## GIVEN ENTRIES
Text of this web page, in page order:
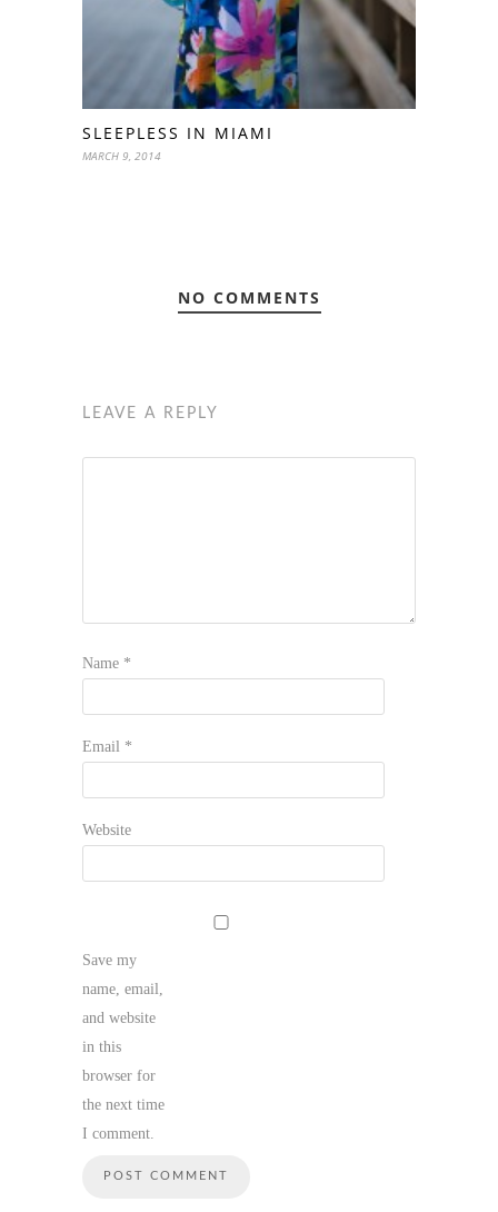
SLEEPLESS IN MIAMI
MARCH 9, 2014
NO COMMENTS
LEAVE A REPLY
Name *
Email *
Website
Save my
name, email,
and website
in this
browser for
the next time
I comment.
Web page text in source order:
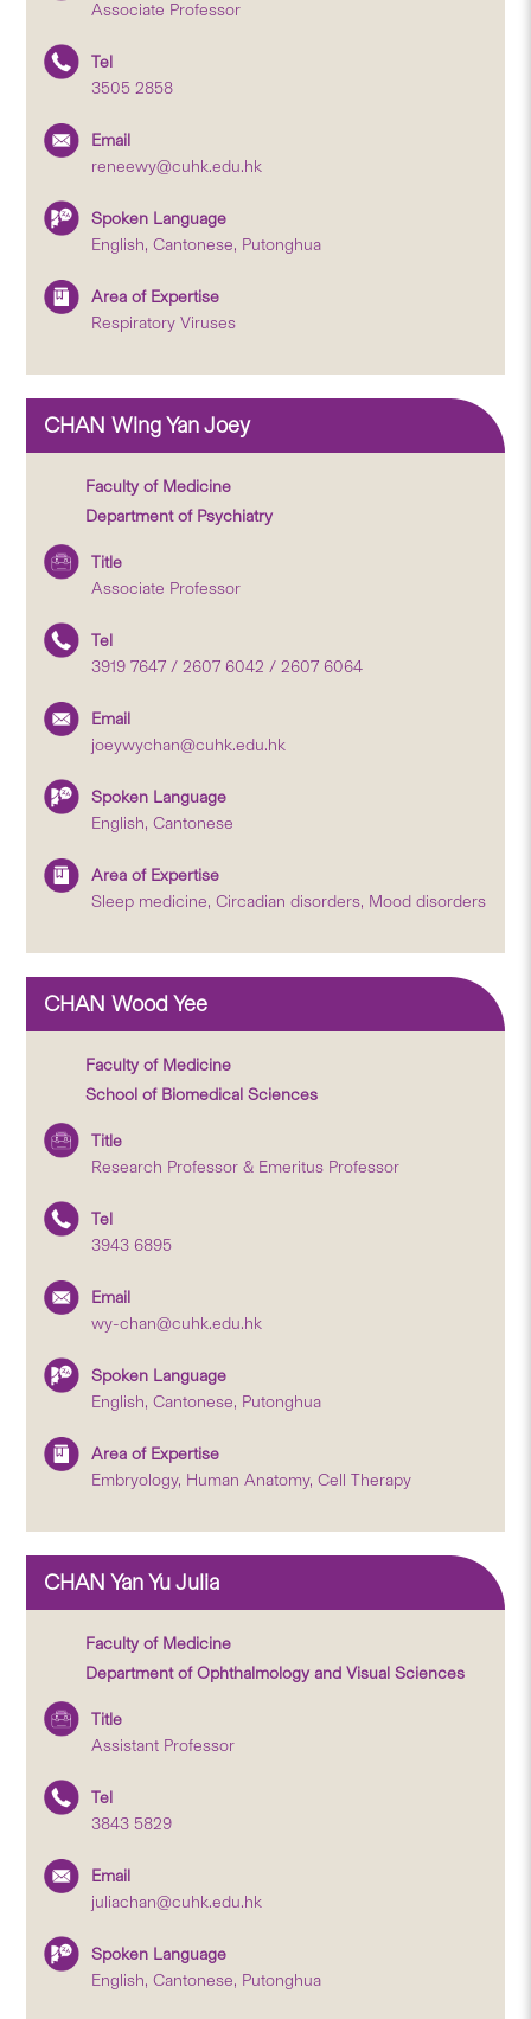
Associate Professor
Tel
3505 2858
Email
reneewy@cuhk.edu.hk
Spoken Language
English, Cantonese, Putonghua
Area of Expertise
Respiratory Viruses
CHAN Wing Yan Joey
Faculty of Medicine
Department of Psychiatry
Title
Associate Professor
Tel
3919 7647 / 2607 6042 / 2607 6064
Email
joeywychan@cuhk.edu.hk
Spoken Language
English, Cantonese
Area of Expertise
Sleep medicine, Circadian disorders, Mood disorders
CHAN Wood Yee
Faculty of Medicine
School of Biomedical Sciences
Title
Research Professor & Emeritus Professor
Tel
3943 6895
Email
wy-chan@cuhk.edu.hk
Spoken Language
English, Cantonese, Putonghua
Area of Expertise
Embryology, Human Anatomy, Cell Therapy
CHAN Yan Yu Julia
Faculty of Medicine
Department of Ophthalmology and Visual Sciences
Title
Assistant Professor
Tel
3843 5829
Email
juliachan@cuhk.edu.hk
Spoken Language
English, Cantonese, Putonghua
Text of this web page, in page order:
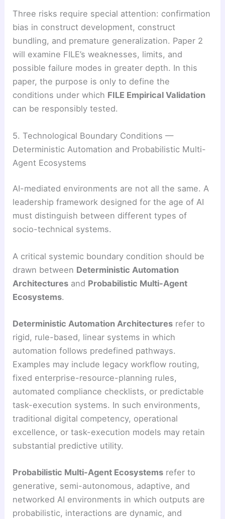
Three risks require special attention: confirmation
bias in construct development, construct
bundling, and premature generalization. Paper 2
will examine FILE’s weaknesses, limits, and
possible failure modes in greater depth. In this
paper, the purpose is only to define the
conditions under which FILE Empirical Validation
can be responsibly tested.
5. Technological Boundary Conditions —
Deterministic Automation and Probabilistic Multi-
Agent Ecosystems
AI-mediated environments are not all the same. A
leadership framework designed for the age of AI
must distinguish between different types of
socio-technical systems.
A critical systemic boundary condition should be
drawn between Deterministic Automation
Architectures and Probabilistic Multi-Agent
Ecosystems.
Deterministic Automation Architectures refer to
rigid, rule-based, linear systems in which
automation follows predefined pathways.
Examples may include legacy workflow routing,
fixed enterprise-resource-planning rules,
automated compliance checklists, or predictable
task-execution systems. In such environments,
traditional digital competency, operational
excellence, or task-execution models may retain
substantial predictive utility.
Probabilistic Multi-Agent Ecosystems refer to
generative, semi-autonomous, adaptive, and
networked AI environments in which outputs are
probabilistic, interactions are dynamic, and
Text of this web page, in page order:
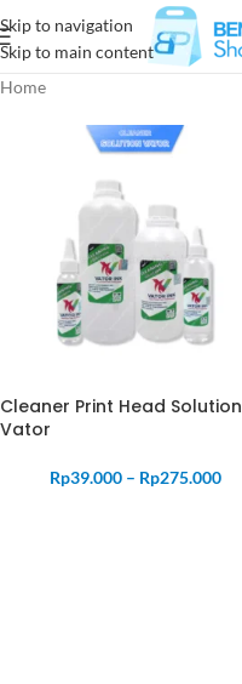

## AIM OF THE EXERCISE
Where the word "Ecosystems" shows up in a line of the entries above, copy that line.

## ANSWER SPACE
Agent Ecosystems
Ecosystems.
Probabilistic Multi-Agent Ecosystems refer to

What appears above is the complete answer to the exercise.